Education and Early Life
Michael Faraday was born on September 22, 1791 in London, England. He was the third child of James and Margaret Faraday. His father was a blacksmith who had poor health. Before marriage, his mother had been a servant. The family lived in a degree of poverty.
Michael Faraday attended a local school until he was 13, where he received a basic education. To earn money for the family he started working as a delivery boy for a bookshop. He worked hard and impressed his employer. After a year, he was promoted to become an apprentice bookbinder.
Bookbinding and Discovering Science
Michael Faraday was eager to learn more about the world; he did not restrict himself to binding the shop’s books. After working hard each day, he spent his free time reading the books he had bound.
Gradually, he found he was reading more and more about science. Two books in particular captivated him:
The Encyclopedia Britannica – his source for electrical knowledge and much more; and the 600 page Conversations on Chemistry by Jane Marcet – his source for chemistry knowledge.
He became so fascinated that he started spending part of his meager pay on chemicals and apparatus to confirm the truth of what he was reading.
As he learned more about science, he heard that the well-known scientist John Tatum was going to give a series of public lectures on natural philosophy (physics). To attend the lectures the fee would be one shilling – too much for Michael Faraday. His older brother, a blacksmith, impressed by his brother’s growing devotion to science, gave him the shilling he needed.
Introduction to Humphry Davy and More Science
Faraday’s education took another step upward when William Dance, a customer of the bookshop, asked if he would like tickets to hear Sir Humphry Davy lecturing at the Royal Institution.

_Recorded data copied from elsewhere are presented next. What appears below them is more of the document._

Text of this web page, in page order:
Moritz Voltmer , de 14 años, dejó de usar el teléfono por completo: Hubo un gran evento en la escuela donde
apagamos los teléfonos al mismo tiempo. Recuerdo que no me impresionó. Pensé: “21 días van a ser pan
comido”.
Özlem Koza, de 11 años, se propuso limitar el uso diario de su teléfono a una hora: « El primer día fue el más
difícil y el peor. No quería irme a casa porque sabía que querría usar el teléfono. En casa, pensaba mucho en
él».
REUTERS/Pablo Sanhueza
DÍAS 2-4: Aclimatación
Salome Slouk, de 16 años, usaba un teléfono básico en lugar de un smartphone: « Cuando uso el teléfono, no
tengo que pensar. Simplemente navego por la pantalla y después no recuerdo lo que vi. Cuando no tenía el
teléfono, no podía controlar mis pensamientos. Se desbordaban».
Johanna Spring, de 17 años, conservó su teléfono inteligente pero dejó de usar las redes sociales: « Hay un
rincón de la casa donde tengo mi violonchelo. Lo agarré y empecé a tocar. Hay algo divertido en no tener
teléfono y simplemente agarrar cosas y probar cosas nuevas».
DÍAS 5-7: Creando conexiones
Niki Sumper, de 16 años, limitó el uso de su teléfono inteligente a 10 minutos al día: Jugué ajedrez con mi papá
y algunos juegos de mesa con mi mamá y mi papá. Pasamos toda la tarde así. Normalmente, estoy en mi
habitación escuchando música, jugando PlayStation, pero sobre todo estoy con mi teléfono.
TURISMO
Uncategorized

Sir Humphry Davy was one of the most famous scientists in the world. Faraday jumped at the chance and attended four lectures about one of the newest problems in chemistry – defining acidity. He watched Davy perform experiments at the lectures.
This was the world he wanted to live in, he told himself. He took so many notes and then made additions to the notes that he produced a 300 page handwritten book, which he bound and sent to Davy as a tribute.

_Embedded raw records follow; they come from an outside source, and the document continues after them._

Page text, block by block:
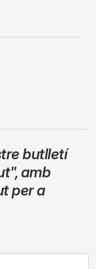
butlletí
,amb
per a
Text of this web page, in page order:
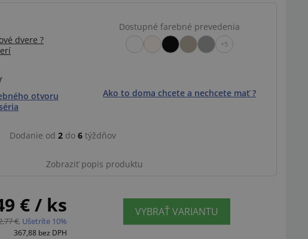
dvere ?
Dostupné farebné prevedenia
+5
otvoru
Ako to doma chcete a nechcete mať ?
Dodanie od 2 do 6 týždňov
Zobraziť popis produktu
€ / ks
€, Ušetríte 10%
367,88 bez DPH
VYBRAŤ VARIANTU
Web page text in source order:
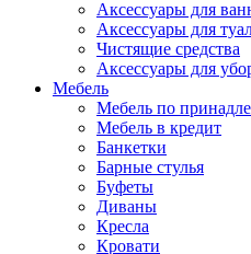
Аксессуары для
Аксессуары для
Чистящие средства
Аксессуары для
Мебель
Мебель по
Мебель в кредит
Банкетки
Барные стулья
Буфеты
Диваны
Кресла
Кровати
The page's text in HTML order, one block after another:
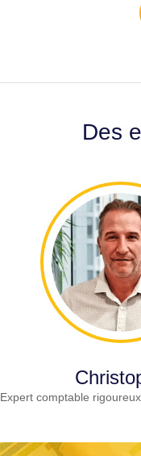
Des
Expert comptable

At this time, Faraday had begun more sophisticated experiments at the back of the bookshop, building a electric battery using copper coins and zinc discs separated by moist, salty paper. He used his battery to decompose chemicals such as magnesium sulfate. This was the type of chemistry Humphry Davy had pioneered.
In October 1812, Faraday’s apprenticeship ended, and he began work as a bookbinder with a new employer, whom he found unpleasant.
And then there was a fortunate (for Faraday) accident. Sir Humphry Davy was hurt in an explosion when an experiment went wrong: this temporarily affected his ability to write. Faraday managed to get work for a few days taking notes for Davy, who had been impressed by the book Faraday had sent him. There were some advantages to being a bookbinder after all!
When his short time as Davy’s note-taker ended, Faraday sent a note to Davy, asking if he might be employed as his assistant. Soon after this, one of Davy’s laboratory assistants was fired for misconduct, and Davy sent a message to Faraday asking if he would like the job of chemical assistant.
Would he like the job? Working in the Royal Institution, with one of the most famous scientists in the world? There could only be one answer!
Michael Faraday’s Career at the Royal Institution
Faraday began work at the Royal Institution of Great Britain at the age of 21 on March 1, 1813.
His salary was good, and he was given a room in the Royal Institution’s attic to live in. He was very happy with the way things had turned out.
He was destined to be associated with the Royal Institution for 54 years, ending up as a Professor of Chemistry.
Faraday’s job as a chemical assistant was to prepare apparatus for the experiments and the lectures at the Royal Institution.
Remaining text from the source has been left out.